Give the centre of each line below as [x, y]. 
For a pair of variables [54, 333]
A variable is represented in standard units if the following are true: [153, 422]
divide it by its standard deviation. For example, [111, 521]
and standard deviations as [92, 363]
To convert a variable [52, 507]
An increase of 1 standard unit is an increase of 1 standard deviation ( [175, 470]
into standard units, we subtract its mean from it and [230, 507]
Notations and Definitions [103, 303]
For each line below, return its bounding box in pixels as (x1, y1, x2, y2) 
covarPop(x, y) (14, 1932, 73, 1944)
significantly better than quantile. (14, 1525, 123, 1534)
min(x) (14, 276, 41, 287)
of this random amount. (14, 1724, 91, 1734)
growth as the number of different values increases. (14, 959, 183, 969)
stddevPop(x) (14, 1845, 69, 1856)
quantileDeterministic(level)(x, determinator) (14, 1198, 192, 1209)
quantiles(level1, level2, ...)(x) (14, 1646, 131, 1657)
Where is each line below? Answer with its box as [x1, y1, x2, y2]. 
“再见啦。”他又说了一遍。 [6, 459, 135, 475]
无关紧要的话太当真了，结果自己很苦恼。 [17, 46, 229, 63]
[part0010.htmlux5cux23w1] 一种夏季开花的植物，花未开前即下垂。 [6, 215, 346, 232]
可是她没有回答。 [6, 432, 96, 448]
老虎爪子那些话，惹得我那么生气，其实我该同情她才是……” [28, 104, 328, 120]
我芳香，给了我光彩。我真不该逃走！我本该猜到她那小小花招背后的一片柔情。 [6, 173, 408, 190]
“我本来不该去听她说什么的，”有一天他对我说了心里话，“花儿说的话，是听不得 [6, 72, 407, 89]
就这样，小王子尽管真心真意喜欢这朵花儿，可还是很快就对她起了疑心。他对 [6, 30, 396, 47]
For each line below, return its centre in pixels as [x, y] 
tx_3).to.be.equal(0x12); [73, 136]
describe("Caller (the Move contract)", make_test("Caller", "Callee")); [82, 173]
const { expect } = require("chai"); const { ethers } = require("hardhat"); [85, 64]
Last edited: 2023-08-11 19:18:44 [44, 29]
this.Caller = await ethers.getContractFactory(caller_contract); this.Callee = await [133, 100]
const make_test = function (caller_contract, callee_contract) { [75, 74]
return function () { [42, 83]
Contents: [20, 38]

_ _ _ _ _ _ _

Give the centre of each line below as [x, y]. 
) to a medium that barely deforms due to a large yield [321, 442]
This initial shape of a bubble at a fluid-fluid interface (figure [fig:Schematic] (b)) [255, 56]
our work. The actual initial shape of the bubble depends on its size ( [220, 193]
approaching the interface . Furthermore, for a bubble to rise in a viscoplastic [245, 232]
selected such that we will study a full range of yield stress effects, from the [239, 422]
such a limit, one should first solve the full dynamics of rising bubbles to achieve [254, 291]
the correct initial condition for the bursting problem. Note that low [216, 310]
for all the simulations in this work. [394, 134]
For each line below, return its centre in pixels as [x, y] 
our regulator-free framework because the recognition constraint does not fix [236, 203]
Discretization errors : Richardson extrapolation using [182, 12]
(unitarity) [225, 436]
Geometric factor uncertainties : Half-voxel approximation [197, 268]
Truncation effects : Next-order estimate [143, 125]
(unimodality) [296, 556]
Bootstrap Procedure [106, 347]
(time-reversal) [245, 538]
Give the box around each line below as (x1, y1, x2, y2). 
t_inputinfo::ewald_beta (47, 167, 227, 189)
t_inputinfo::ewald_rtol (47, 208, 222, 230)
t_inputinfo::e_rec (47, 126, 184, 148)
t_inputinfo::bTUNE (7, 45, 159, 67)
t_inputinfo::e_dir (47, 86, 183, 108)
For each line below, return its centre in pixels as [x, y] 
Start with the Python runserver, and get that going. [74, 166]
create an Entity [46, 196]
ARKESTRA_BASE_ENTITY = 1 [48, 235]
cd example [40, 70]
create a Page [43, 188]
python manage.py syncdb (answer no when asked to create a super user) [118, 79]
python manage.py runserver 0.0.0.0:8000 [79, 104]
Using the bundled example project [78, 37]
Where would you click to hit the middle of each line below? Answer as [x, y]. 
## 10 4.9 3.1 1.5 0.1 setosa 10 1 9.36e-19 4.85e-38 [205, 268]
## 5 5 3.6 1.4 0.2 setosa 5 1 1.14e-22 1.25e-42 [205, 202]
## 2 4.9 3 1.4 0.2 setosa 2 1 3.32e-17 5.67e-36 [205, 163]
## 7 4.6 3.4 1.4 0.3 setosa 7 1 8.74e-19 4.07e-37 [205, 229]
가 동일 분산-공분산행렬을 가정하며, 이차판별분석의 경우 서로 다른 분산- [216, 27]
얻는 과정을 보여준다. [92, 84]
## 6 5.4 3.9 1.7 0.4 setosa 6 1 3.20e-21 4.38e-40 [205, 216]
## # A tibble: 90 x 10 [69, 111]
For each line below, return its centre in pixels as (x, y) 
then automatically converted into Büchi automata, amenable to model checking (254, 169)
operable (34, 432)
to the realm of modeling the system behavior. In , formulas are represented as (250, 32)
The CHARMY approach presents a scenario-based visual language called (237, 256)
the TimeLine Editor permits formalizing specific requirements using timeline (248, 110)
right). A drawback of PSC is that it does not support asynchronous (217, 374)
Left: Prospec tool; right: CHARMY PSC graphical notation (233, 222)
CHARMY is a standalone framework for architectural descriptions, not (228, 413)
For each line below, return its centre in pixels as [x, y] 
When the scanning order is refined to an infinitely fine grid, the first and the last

_ _ _ _ _ _ _

### WHAT YOU HAVE TO DO
Within the data above, filter for lines containing the word "runserver" and copy each one.

### WORKED SOLUTION
Start with the Python runserver, and get that going. [74, 166]
python manage.py runserver 0.0.0.0:8000 [79, 104]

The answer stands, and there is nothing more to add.